Why all the concern about the safety of using carrageenan in foods? Starting in the 1960s there have been research studies showing that if excessive doses of carrageenan are consumed in animal trials inflammation can be induced in the small intestine. Likewise, inappropriate methods of introducing the carrageenan into the animals, i.e. in the animals’ only source of drinking water, have induced an inflammatory response in the small intestine. However, there has never been a validated inflammatory response in humans over the seventy plus years carrageenan has been used in foods. The anecdotal “upset tummies” reported in blogs as coming from consuming a food containing carrageenan are hardly
reliable sources of information on the safety of carrageenan.
Inflammatory responses in animals only occur when carrageenan can cross the blood membrane barrier of the small intestine. This only occurs when the extreme feeding conditions mentioned above are employed. Normal feeding regimes induce no such response.

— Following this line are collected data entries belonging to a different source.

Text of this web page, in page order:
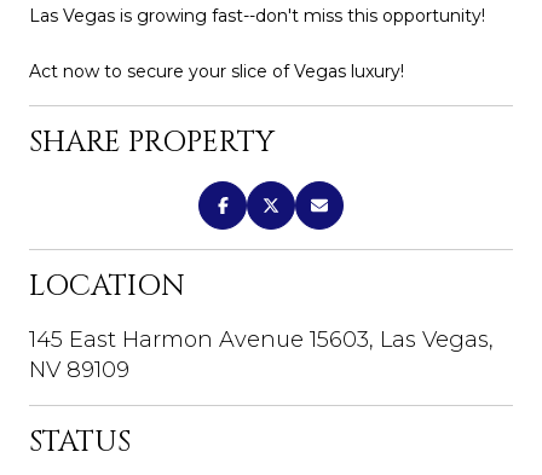
Las Vegas is growing fast--don't miss this opportunity!
Act now to secure your slice of Vegas luxury!
SHARE PROPERTY
LOCATION
145 East Harmon Avenue 15603, Las Vegas,
NV 89109
STATUS
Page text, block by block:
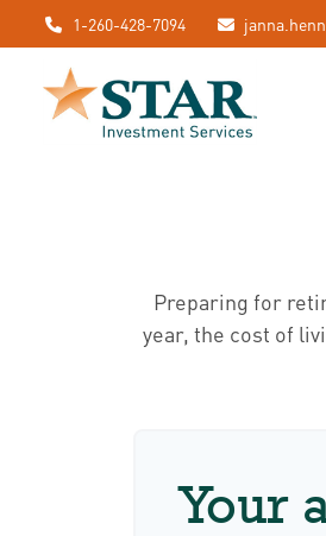
1-260-428-7094
Preparing for
year, the cost of
Your
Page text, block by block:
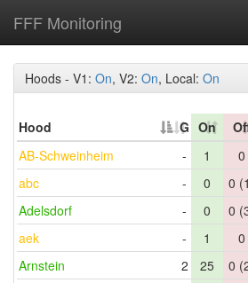
FFF Monitoring
Hoods - V1: On, V2: On, Local: On
Hood G On
AB-Schweinheim
- 1 0
abc
- 0 0
Adelsdorf
- 0 0
aek
- 1 0
Arnstein
2 25 0
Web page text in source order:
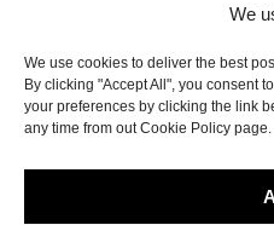
We
We use cookies to deliver the best
By clicking "Accept All", you consent
your preferences by clicking the link
any time from out Cookie Policy page.
Site by
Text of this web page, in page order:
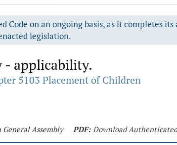
Code on an ongoing basis, as it completes
legislation.
- applicability.
5103 Placement of Children
Assembly PDF: Download
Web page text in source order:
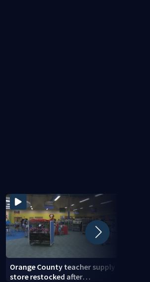
Orange County teacher supply
store restocked after
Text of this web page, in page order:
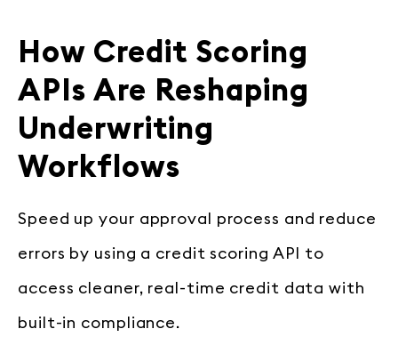
How Credit Scoring
APIs Are Reshaping
Underwriting
Workflows
Speed up your approval process and reduce
errors by using a credit scoring API to
access cleaner, real-time credit data with
built-in compliance.
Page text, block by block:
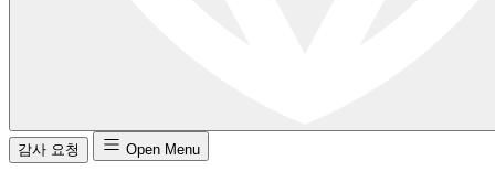
감사 요청 Open Menu
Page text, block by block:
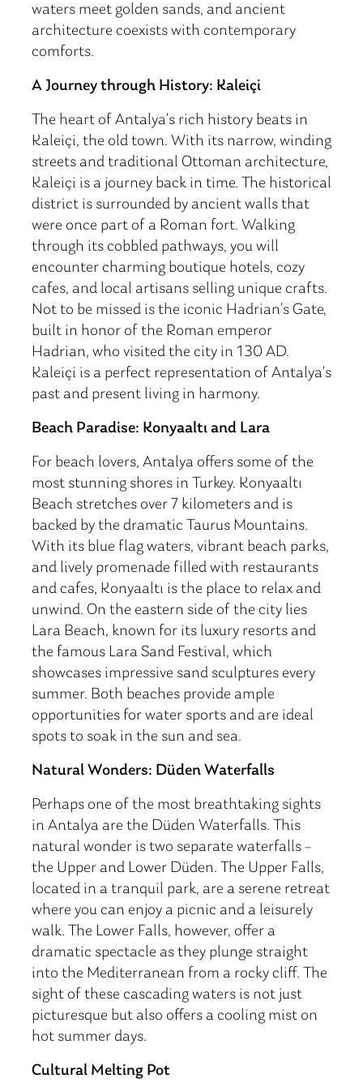
waters meet golden sands, and ancient
architecture coexists with contemporary
comforts.
A Journey through History: Kaleiçi
The heart of Antalya’s rich history beats in
Kaleiçi, the old town. With its narrow, winding
streets and traditional Ottoman architecture,
Kaleiçi is a journey back in time. The historical
district is surrounded by ancient walls that
were once part of a Roman fort. Walking
through its cobbled pathways, you will
encounter charming boutique hotels, cozy
cafes, and local artisans selling unique crafts.
Not to be missed is the iconic Hadrian’s Gate,
built in honor of the Roman emperor
Hadrian, who visited the city in 130 AD.
Kaleiçi is a perfect representation of Antalya’s
past and present living in harmony.
Beach Paradise: Konyaaltı and Lara
For beach lovers, Antalya offers some of the
most stunning shores in Turkey. Konyaaltı
Beach stretches over 7 kilometers and is
backed by the dramatic Taurus Mountains.
With its blue flag waters, vibrant beach parks,
and lively promenade filled with restaurants
and cafes, Konyaaltı is the place to relax and
unwind. On the eastern side of the city lies
Lara Beach, known for its luxury resorts and
the famous Lara Sand Festival, which
showcases impressive sand sculptures every
summer. Both beaches provide ample
opportunities for water sports and are ideal
spots to soak in the sun and sea.
Natural Wonders: Düden Waterfalls
Perhaps one of the most breathtaking sights
in Antalya are the Düden Waterfalls. This
natural wonder is two separate waterfalls –
the Upper and Lower Düden. The Upper Falls,
located in a tranquil park, are a serene retreat
where you can enjoy a picnic and a leisurely
walk. The Lower Falls, however, offer a
dramatic spectacle as they plunge straight
into the Mediterranean from a rocky cliff. The
sight of these cascading waters is not just
picturesque but also offers a cooling mist on
hot summer days.
Cultural Melting Pot
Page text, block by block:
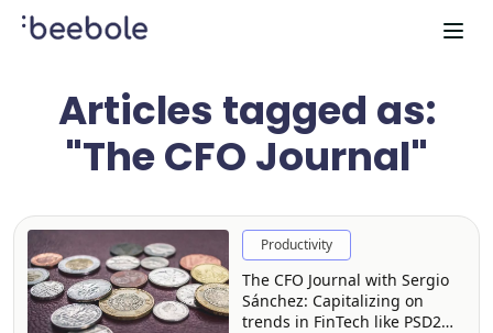
Articles tagged as:
"The CFO Journal"
Productivity
The CFO Journal with Sergio
Sánchez: Capitalizing on
trends in FinTech like PSD2
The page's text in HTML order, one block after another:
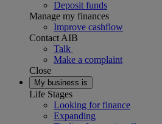
Deposit funds
Manage my finances
Improve cashflow
Contact AIB
Talk
Make a complaint
Close
My business is
Life Stages
Looking for finance
Expanding
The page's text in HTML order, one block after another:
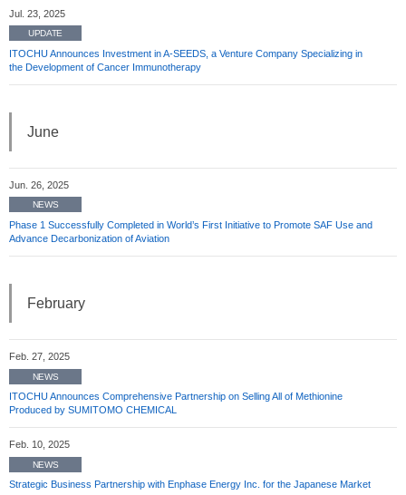
Jul. 23, 2025
UPDATE
ITOCHU Announces Investment in A-SEEDS, a Venture Company Specializing in
the Development of Cancer Immunotherapy
June
Jun. 26, 2025
NEWS
Phase 1 Successfully Completed in World’s First Initiative to Promote SAF Use and
Advance Decarbonization of Aviation
February
Feb. 27, 2025
NEWS
ITOCHU Announces Comprehensive Partnership on Selling All of Methionine
Produced by SUMITOMO CHEMICAL
Feb. 10, 2025
NEWS
Strategic Business Partnership with Enphase Energy Inc. for the Japanese Market
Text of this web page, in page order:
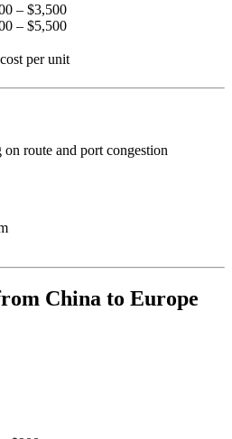
– $3,500
– $5,500
per unit
on route and port congestion
China to Europe
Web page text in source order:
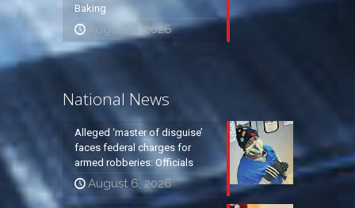
Baking
August 6, 2026
National News
Alleged ‘master of disguise’
faces federal charges for
armed robberies: Officials
August 6, 2026
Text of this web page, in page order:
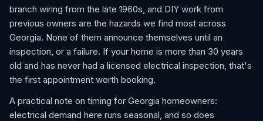
branch wiring from the late 1960s, and DIY work from
previous owners are the hazards we find most across
Georgia. None of them announce themselves until an
inspection, or a failure. If your home is more than 30 years
old and has never had a licensed electrical inspection, that's
the first appointment worth booking.
A practical note on timing for Georgia homeowners:
electrical demand here runs seasonal, and so does
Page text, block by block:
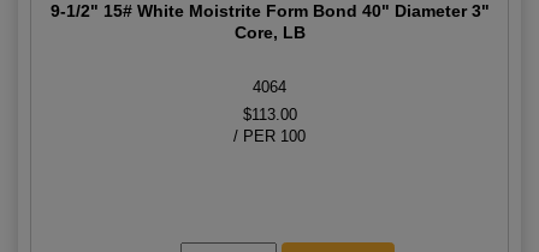
9-1/2" 15# White Moistrite Form Bond 40" Diameter 3"
Core, LB
4064
$113.00
/ PER 100
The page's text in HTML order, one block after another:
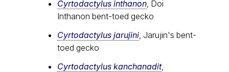
Cyrtodactylus inthanon , Doi
Inthanon bent-toed gecko
Cyrtodactylus jarujini , Jarujin's bent-
toed gecko
Cyrtodactylus kanchanadit,
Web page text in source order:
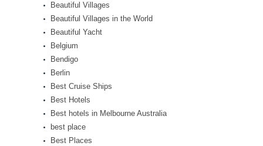
Beautiful Villages
Beautiful Villages in the World
Beautiful Yacht
Belgium
Bendigo
Berlin
Best Cruise Ships
Best Hotels
Best hotels in Melbourne Australia
best place
Best Places
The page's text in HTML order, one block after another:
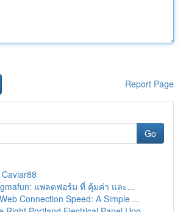
Report Page
Go
แพลตฟอร์ม ที่ คุ้มค่า และ...
Connection Speed: A Simple ...
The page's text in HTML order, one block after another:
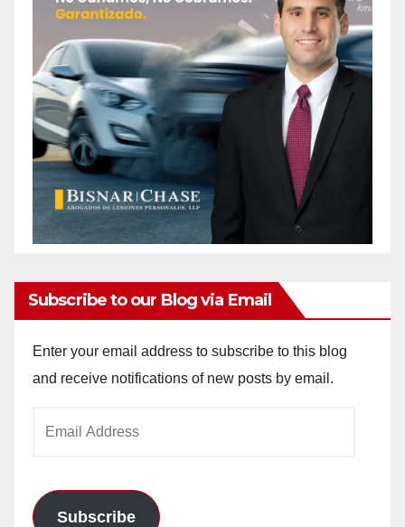
Subscribe to our Blog via Email
Enter your email address to subscribe to this blog
and receive notifications of new posts by email.
Subscribe
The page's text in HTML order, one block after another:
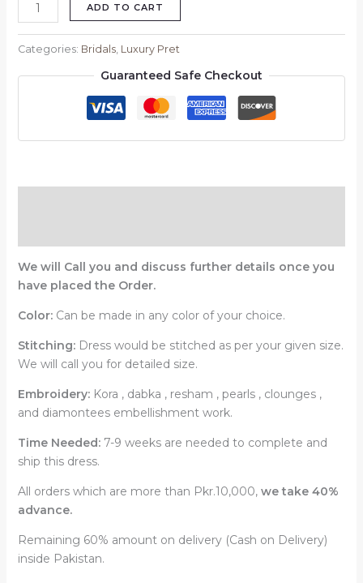
ADD TO CART
Categories: Bridals, Luxury Pret
Guaranteed Safe Checkout
We will Call you and discuss further details once you
have placed the Order.
Color:Can be made in any color of your choice.
Stitching:Dress would be stitched as per your given size.
We will call you for detailed size.
Embroidery:Kora , dabka , resham , pearls , clounges ,
and diamontees embellishment work.
Time Needed:7-9 weeks are needed to complete and
ship this dress.
All orders which are more than Pkr.10,000,we take 40%
advance.
Remaining 60% amount on delivery (Cash on Delivery)
inside Pakistan.
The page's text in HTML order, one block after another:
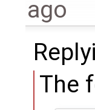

Over the last decade a group of molecular biologists at the University of Illinois at Chicago lead by Dr Joanne Tobacman have been exploring the in vitro interaction of carrageenan with various genes and conclude that carrageenan can cause inflammation in the gut via a binding mechanism involving TLR-4 receptors. This group also concluded that carrageenan degrades in the gut and the degraded carrageenan can permeate the membrane barrier. Recent studies refute both of these claims, and furthermore this recent research questions the validity using in vitro studies to mimic the in vivo events in the GI tract when a human consumes a food containing carrageenan.
The bottom line on the safety issue is that in spite of all the efforts to downgrade or question the safety of carrageenan, particularly by bloggers, carrageenan is a safe food ingredient in all of the major regulatory jurisdictions of the world.